Saturday, September 16, 2017

Study notes for Big Data - Part I

My study notes on Big Data - Part I

  • 4 V's of Big Data:  Volume, Variety, Velocity, Veracity or Variability
  • Format of Big Data: Structured (SQL), Semi-structured (EDI, SWIFT, XML), Unstructured (multimedia, text, images)
  • Big Data Analytics: Basic (report, dashboard,visualization,slice/dice); Advanced (ML, statistics, text analytics, neural networks, data mining); Operationalized (embed analytics in business process); Business decision (decision-making that drives $$$)
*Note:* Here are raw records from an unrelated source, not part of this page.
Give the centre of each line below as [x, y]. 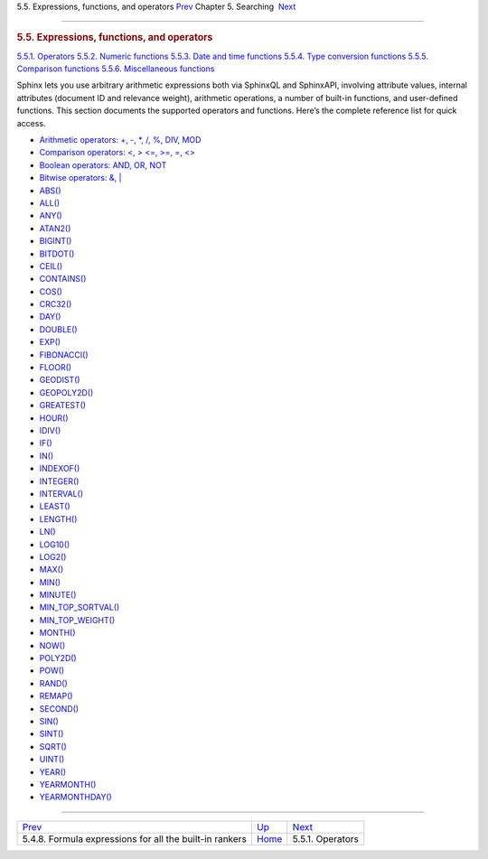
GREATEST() [62, 406]
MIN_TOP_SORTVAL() [80, 607]
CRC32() [56, 304]
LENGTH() [58, 518]
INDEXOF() [60, 469]
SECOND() [59, 708]
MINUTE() [58, 595]
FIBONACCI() [64, 355]
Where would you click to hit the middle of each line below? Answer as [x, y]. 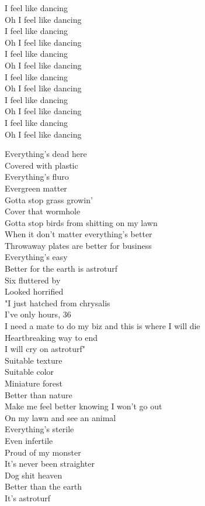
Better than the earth [44, 486]
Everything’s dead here [46, 154]
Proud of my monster [43, 452]
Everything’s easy [36, 257]
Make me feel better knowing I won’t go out [84, 406]
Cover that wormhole [43, 211]
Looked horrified [34, 291]
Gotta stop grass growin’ [49, 199]

  • Big Data Trends:  Machine Learning; Embedding Intelligence; In the Cloud; IOT+BigData+Cloud; NoSQL; Real-time analytics; Challenges (Privacy, Discrimination, Spying, Hacking )
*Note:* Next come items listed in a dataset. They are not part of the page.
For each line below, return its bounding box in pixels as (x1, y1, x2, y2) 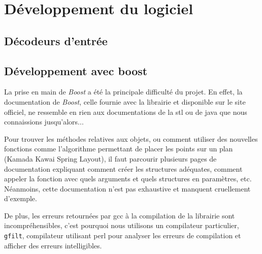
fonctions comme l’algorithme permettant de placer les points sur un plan (4, 143, 233, 154)
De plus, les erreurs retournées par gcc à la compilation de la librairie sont (4, 210, 235, 220)
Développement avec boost (4, 62, 148, 78)
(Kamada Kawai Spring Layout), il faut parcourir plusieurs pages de (4, 153, 217, 164)
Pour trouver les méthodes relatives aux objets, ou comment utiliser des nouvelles (4, 133, 258, 144)
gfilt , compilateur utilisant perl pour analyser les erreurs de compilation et (4, 230, 241, 241)
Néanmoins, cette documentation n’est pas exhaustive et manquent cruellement (4, 183, 251, 194)
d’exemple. (4, 193, 37, 204)

  • Cycle of Big Data Management: Capture - Organize - Integrate - Analyze - Act - Capture
  • Components:  Physical Infrastructure; Security Infra; Data Stores; Organize/Integrate; Analytics
  • Phys Infra:  Support 4 Vs;  Cloud: Perf/Avail/Scala/Flex/Cost
  • Security Infra:  Data Access; App Access; Data Encryption; Threat Detection
  • Data Store: DFS (HDFS); NoSQL (Cassandra, MongoDB); RDBMs (Oracle MySQL); Real-time (Kafka, Storm, Spark streaming )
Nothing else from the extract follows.